Sunday, April 3, 2011

Potato Soup

Potato soup is pretty darn good.  But you know what makes potato soup even better?  I do.  Making potato soup with a great big ham bone.

I baked a ham week before last and we've been eating from it blissfully ever since.  Every single morsel of meat has been stripped from the bone.  So last weekend, Dev's mom was in town, and I was contemplating what I should do with the ham bone I was saving in a ziploc bag in my freezer.  It was pretty chilly here, and I thought some type of soup would do the trick.  I looked around my kitchen....I had a couple of baking potatoes, the ham bone, some onions, some chicken broth....

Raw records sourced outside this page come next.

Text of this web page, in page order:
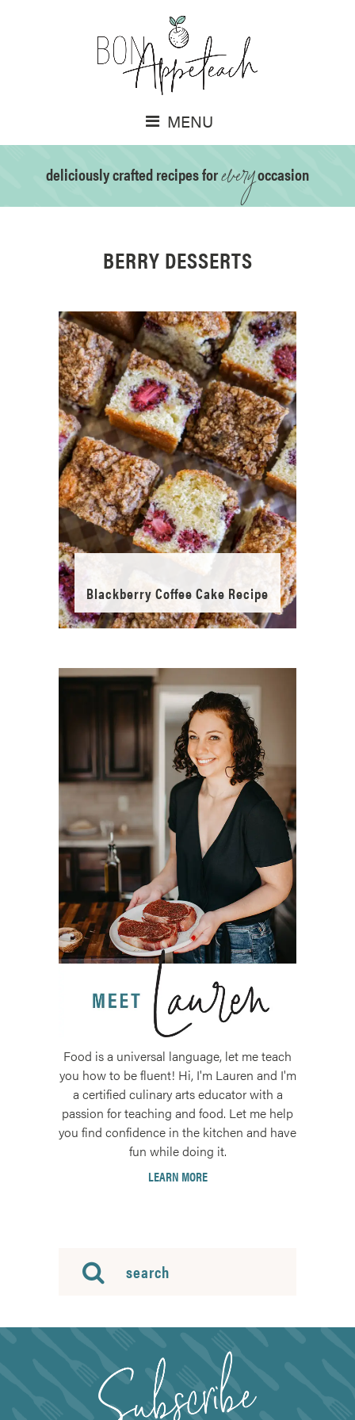
MENU
deliciously crafted recipes foreveryoccasion
BERRY DESSERTS
Blackberry Coffee Cake Recipe
Food is a universal language, let me teach
you how to be fluent! Hi, I'm Lauren and I'm
a certified culinary arts educator with a
passion for teaching and food. Let me help
you find confidence in the kitchen and have
fun while doing it.
LEARN MORE
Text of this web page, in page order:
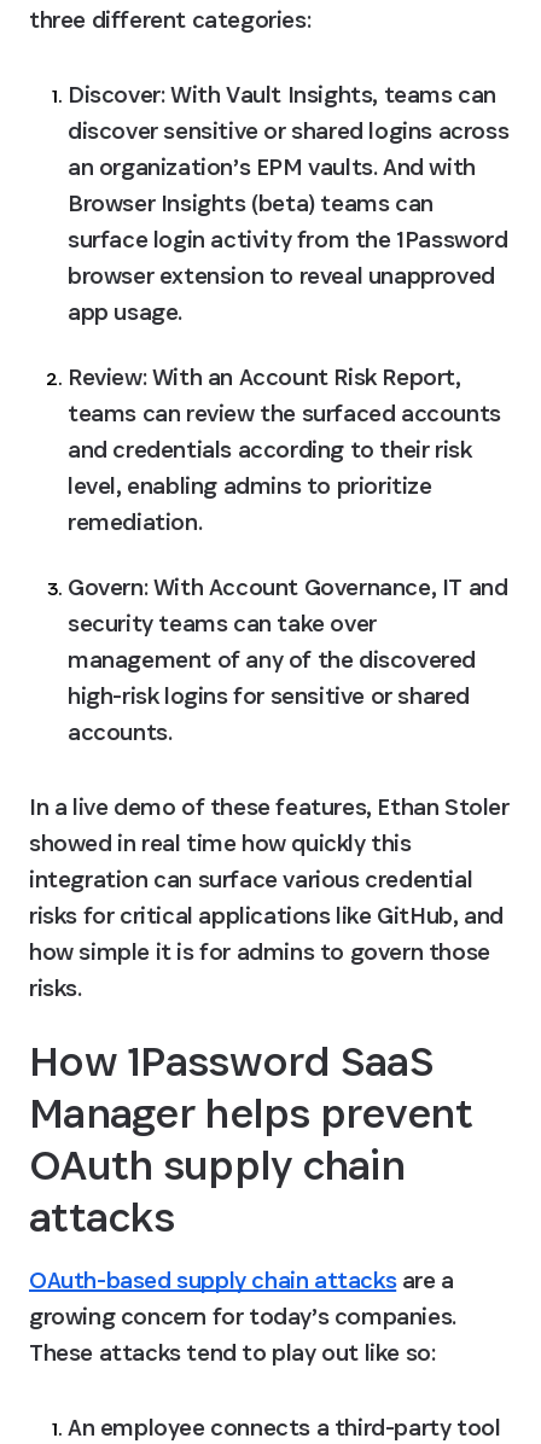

Potato soup!  I have about a zillion recipes for potato soup, but did I look any of them up?  No.  I just made it up as I went along.  Here's what I did:

I put my small steamer pot on the stove.  It has a removable insert to steam veggies, but I took that out.  It's kinda like a tiny little stock pot.  I put a couple of glugs of olive oil in the pot, and chopped a medium onion (in a fairly large dice) and threw it in the oil.  Then I threw in the ham bone.  After a few minutes, I minced a clove of garlic and threw it in, too.  I let that sweat down for a few minutes while I peeled and diced the 2 russet baking potatoes I had.  I threw the potatoes in and let them swim around with the veggies for a few minutes.  Then I poured in enough chicken stock to make as much soup as I wanted, and added some white wine I needed to use up.  I brought it to a pretty energetic simmer and left it for about 30 minutes.  I wanted to cook the potatoes down and strip as much flavor out of that ham bone as possible.  After 30 minutes I fished the ham bone out and turned off the heat.  I let the soup sit and cool off a little.  I got out my blender and, in batches, blended the soup until it was silky smooth.  I could have stopped there, but I never use common sense.  I returned the blended soup to the pot and added a few tablespoons of whipped cream cheese I needed to get rid of, and a few splashes of heavy cream.  I stirred it until the cheese had melted in, then served it with grilled cheese sandwiches.  Dev and his mom both had plain cheddar grilled cheeses.  I had a smoked turkey, brie and mango chutney panini, cuz I'm fancy like that sometimes.

My gosh this soup was good.  It had the extra flavor from the wine and the ham bone, plus it was really smooth and silky from using the blender.  You could use this process to make any kind of veggie into soup- broccoli, asparagus, squash, whatever!  Change it up however you want to fit what you have on hand.